A major reason for slower worldwide growth could also be the shrinking volume of US dollars in circulation. The Federal Reserve has been selling its $4 trillion hoard of securities back into the private sector that was part of its Quantitative Easing program, thus reducing the amount of US dollars in circulation. This is while it is still the world’s reserve currency that is used in a majority of cross-border transactions.

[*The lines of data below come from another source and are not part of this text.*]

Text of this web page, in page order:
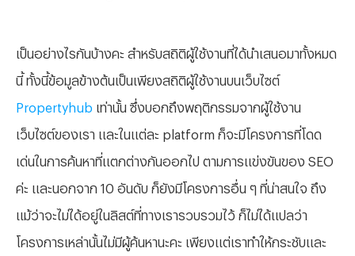
เป็นอย่างไรกันบ้างคะ สำหรับสถิติผู้ใช้งานที่ได้นำเสนอมาทั้งหมด
นี้ ทั้งนี้ข้อมูลข้างต้นเป็นเพียงสถิติผู้ใช้งานบนเว็บไซต์
Propertyhub เท่านั้น ซึ่งบอกถึงพฤติกรรมจากผู้ใช้งาน
เว็บไซต์ของเรา และในแต่ละ platform ก็จะมีโครงการที่โดด
เด่นในการค้นหาที่แตกต่างกันออกไป ตามการแข่งขันของ SEO
ค่ะ และนอกจาก 10 อันดับ ก็ยังมีโครงการอื่น ๆ ที่น่าสนใจ ถึง
แม้ว่าจะไม่ได้อยู่ในลิสต์ที่ทางเรารวบรวมไว้ ก็ไม่ได้แปลว่า
โครงการเหล่านั้นไม่มีผู้ค้นหานะคะ เพียงแต่เราทำให้กระชับและ

The current Federal Reserve is another culprit for the inverted curve because it is pushing short term rates higher than is necessary. Its benchmark overnight rate has risen to 2.25 percent, its eighth raise since 2015, and now 2 percent above its post-recession lows, thus increasing the cost of consumer borrowing. Yet inflation is barely rising, which should be a reason not to raise rates, since it is another indication that a majority of consumers aren’t flush with cash. Not when the median income of households has barely budged since the 1980s, after inflation.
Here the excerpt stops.